Пусть пламя обжигало глаза, слепило яркостью. На него так приятно смотреть.
– Хорошо бы, если пахло. Нам бы в пользу.
– Так. Что ты намерен делать?
– Ты хотел спасти этот сброд? – Назгал оскалился. – Вот ты обрел возможность. Веди их.
– Но куда?
Он знал, что на смерть. Так разве это плохо? Эстиний смирился с неизбежным, опустил руки. Так чего теперь отказываться от выбранного пути. Веди их на смерть! Зато они обретут то, о чем не смели мечтать.
Пусть будут счастливы, пусть ощутят вкус свободы.
Мгновение пронесется, утонет в земле, пропитанной кровью. Зато это мгновение наполнено счастьем. Человеческая жизнь – такое мгновение. Она проносится стремительно, полная мучений.
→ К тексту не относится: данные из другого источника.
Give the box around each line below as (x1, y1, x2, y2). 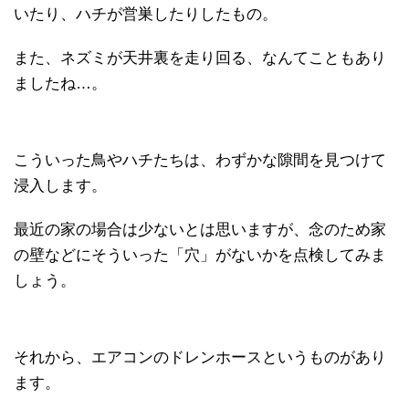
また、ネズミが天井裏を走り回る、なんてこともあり (14, 49, 386, 68)
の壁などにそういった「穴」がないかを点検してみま (14, 246, 386, 265)
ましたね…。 (14, 75, 107, 93)
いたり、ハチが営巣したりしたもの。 (14, 5, 278, 24)
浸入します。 (14, 177, 107, 195)
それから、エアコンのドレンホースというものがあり (14, 349, 386, 367)
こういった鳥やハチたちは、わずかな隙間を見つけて (14, 152, 386, 170)
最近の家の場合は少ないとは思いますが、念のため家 (14, 221, 386, 239)
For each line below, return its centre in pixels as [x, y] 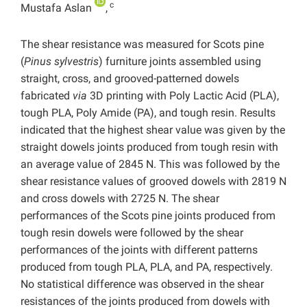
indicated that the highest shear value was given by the [153, 130]
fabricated [47, 96]
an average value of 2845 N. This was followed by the [150, 164]
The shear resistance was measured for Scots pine [142, 45]
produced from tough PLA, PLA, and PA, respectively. [147, 267]
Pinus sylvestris [61, 62]
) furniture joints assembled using [180, 62]
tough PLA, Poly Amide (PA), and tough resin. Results [148, 113]
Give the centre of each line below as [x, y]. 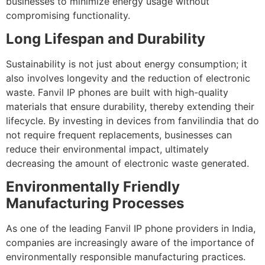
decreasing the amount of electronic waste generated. [127, 164]
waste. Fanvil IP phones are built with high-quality [117, 93]
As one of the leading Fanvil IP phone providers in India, [131, 229]
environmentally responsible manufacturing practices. [126, 257]
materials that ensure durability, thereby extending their [130, 107]
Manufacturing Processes [95, 203]
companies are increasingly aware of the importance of [130, 243]
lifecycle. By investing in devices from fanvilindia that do [132, 121]
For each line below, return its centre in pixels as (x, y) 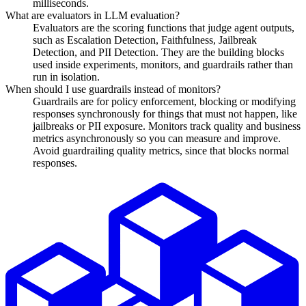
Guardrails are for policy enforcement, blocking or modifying (164, 101)
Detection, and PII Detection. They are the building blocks (158, 52)
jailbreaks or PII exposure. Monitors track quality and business (167, 126)
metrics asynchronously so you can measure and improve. (157, 138)
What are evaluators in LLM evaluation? (93, 15)
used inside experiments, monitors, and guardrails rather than (163, 64)
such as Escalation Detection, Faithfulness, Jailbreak (145, 40)
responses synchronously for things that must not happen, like (165, 113)
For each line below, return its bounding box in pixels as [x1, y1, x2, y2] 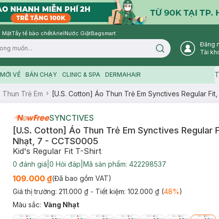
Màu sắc [12, 200, 40, 209]
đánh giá [17, 160, 47, 168]
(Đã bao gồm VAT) [51, 174, 111, 182]
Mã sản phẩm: [83, 160, 129, 168]
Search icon [159, 47, 194, 55]
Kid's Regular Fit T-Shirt [12, 146, 101, 156]
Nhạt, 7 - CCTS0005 [12, 136, 98, 146]
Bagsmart [91, 30, 116, 37]
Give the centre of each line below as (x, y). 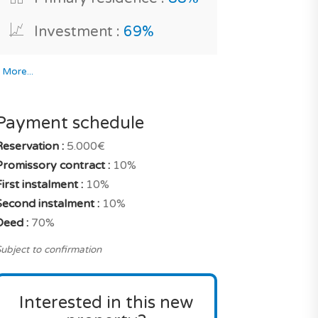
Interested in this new (106, 303)
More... (17, 72)
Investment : (73, 32)
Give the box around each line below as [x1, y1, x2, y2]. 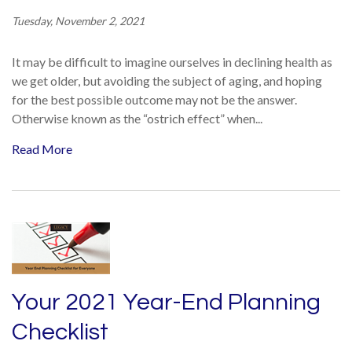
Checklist [12, 320, 108, 344]
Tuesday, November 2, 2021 [12, 14, 145, 27]
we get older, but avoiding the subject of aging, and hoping [12, 73, 322, 88]
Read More [12, 141, 72, 156]
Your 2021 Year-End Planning [12, 290, 321, 314]
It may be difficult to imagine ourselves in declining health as [12, 54, 332, 69]
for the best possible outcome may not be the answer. [12, 92, 297, 107]
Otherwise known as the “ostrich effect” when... [12, 111, 262, 126]
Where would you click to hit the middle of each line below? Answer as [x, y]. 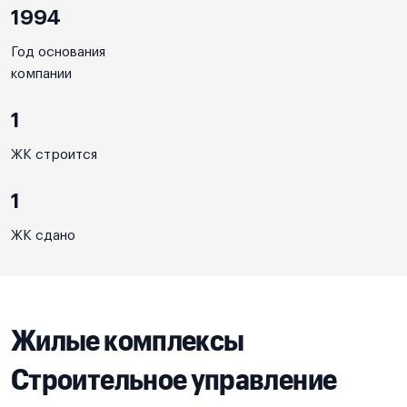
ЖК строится [54, 155]
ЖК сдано [43, 236]
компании [41, 74]
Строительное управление [174, 378]
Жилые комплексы [128, 339]
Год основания [58, 52]
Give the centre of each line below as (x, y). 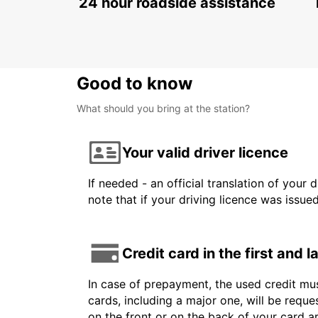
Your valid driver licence (205, 152)
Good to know (135, 84)
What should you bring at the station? (163, 109)
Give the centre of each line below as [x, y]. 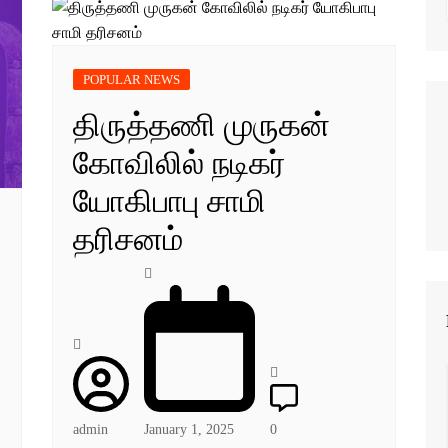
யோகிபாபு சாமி [170, 201]
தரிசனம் [128, 239]
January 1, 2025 [189, 429]
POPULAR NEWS [132, 79]
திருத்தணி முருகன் [202, 125]
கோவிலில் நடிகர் [179, 163]
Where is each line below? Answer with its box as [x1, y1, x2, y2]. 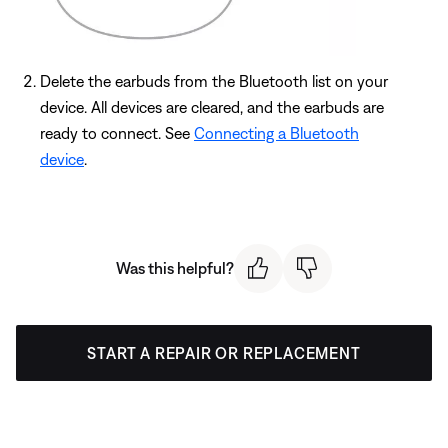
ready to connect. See [40, 124, 194, 143]
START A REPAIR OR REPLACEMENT [87, 343, 361, 362]
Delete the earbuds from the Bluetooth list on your [40, 72, 388, 91]
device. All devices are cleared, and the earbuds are [40, 98, 384, 117]
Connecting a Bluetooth [194, 124, 359, 143]
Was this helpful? [116, 259, 234, 278]
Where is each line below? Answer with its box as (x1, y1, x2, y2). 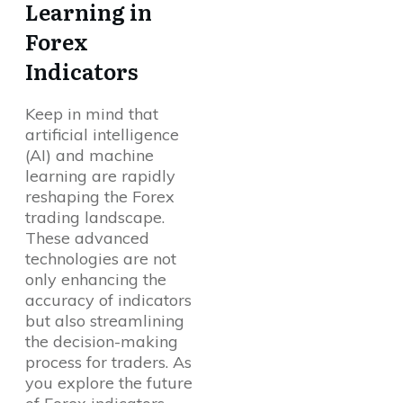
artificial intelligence (25, 124, 179, 146)
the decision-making (25, 331, 178, 353)
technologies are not (25, 248, 176, 270)
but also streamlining (25, 310, 184, 332)
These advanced (25, 228, 149, 249)
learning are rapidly (25, 166, 175, 187)
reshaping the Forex (25, 186, 175, 208)
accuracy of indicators (25, 290, 192, 311)
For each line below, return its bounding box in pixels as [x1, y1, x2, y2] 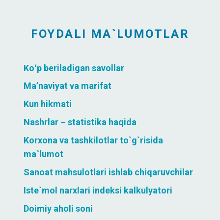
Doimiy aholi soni [24, 203, 93, 214]
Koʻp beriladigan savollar [24, 62, 124, 73]
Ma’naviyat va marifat [24, 81, 111, 91]
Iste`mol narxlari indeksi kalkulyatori [24, 185, 172, 195]
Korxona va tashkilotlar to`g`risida [24, 135, 163, 145]
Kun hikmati [24, 98, 72, 109]
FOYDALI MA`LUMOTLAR [30, 27, 190, 41]
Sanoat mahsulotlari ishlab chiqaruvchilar [24, 166, 193, 177]
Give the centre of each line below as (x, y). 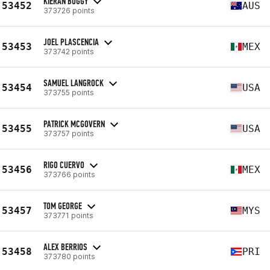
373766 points (69, 174)
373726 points (69, 10)
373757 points (69, 133)
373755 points (69, 92)
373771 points (68, 215)
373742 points (69, 51)
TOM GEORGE (63, 206)
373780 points (69, 256)

Пусть уж она блеснет яркой вспышкой радости. Глядишь, вечность взглянет на эту песчинку, прочтет только радость.
– И накопится этих песчинок множество. Так во всем мире станет лучше, – закончил Назгал.
Эстиний впервые услышал то, что он так хотел услышать. Эти слова казались Назгалу глупостью, но его товарищ хотел их услышать. Пусть его желание исполнится.